**ACTIVITY**
Give the number of lines in the entries below that contain "tipado". Write nothing besides it.
Segment Start: EXERCISE INPUTS
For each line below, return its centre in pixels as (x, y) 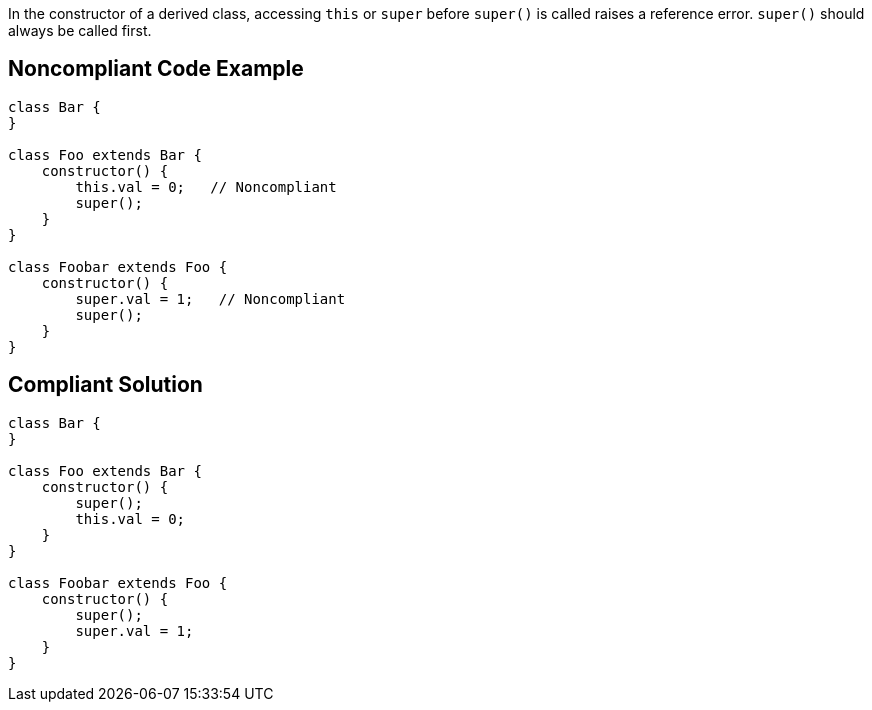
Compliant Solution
Segment End: EXERCISE INPUTS
Segment Start: EXERCISE INPUTS
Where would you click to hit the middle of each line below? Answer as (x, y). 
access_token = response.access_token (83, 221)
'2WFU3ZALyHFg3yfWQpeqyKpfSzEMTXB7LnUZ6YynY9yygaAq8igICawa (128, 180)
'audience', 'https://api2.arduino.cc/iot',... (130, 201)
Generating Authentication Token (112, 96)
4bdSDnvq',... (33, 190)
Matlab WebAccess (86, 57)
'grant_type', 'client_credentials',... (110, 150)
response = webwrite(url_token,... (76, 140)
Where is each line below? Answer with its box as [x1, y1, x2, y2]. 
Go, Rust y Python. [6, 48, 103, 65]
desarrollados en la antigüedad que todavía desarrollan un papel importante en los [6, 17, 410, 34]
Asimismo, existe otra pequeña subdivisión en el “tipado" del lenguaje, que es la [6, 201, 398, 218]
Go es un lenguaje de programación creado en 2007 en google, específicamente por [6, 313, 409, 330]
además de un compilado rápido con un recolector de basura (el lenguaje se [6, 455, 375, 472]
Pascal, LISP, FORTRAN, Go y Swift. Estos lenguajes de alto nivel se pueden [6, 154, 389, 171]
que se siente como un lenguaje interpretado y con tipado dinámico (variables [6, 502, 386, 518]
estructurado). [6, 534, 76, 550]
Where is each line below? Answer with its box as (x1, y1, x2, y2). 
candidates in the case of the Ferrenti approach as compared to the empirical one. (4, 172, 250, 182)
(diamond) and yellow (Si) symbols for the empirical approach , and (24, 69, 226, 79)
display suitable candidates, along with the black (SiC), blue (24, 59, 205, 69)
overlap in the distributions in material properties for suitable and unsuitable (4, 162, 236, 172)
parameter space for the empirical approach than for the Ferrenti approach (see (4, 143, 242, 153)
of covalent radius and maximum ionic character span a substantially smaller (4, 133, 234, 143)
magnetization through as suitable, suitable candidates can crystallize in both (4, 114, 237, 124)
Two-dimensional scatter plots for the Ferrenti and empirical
Segment End: EXERCISE INPUTS
Segment Start: EXERCISE INPUTS
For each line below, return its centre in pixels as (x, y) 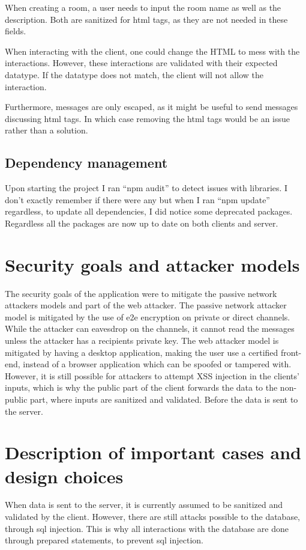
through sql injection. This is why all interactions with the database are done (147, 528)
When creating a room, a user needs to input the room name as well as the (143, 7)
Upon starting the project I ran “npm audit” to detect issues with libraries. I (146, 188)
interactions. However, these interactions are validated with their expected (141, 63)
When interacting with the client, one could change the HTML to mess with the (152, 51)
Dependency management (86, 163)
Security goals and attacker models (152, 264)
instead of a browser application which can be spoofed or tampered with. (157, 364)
Segment End: EXERCISE INPUTS
**EXERCISE RESULT**
2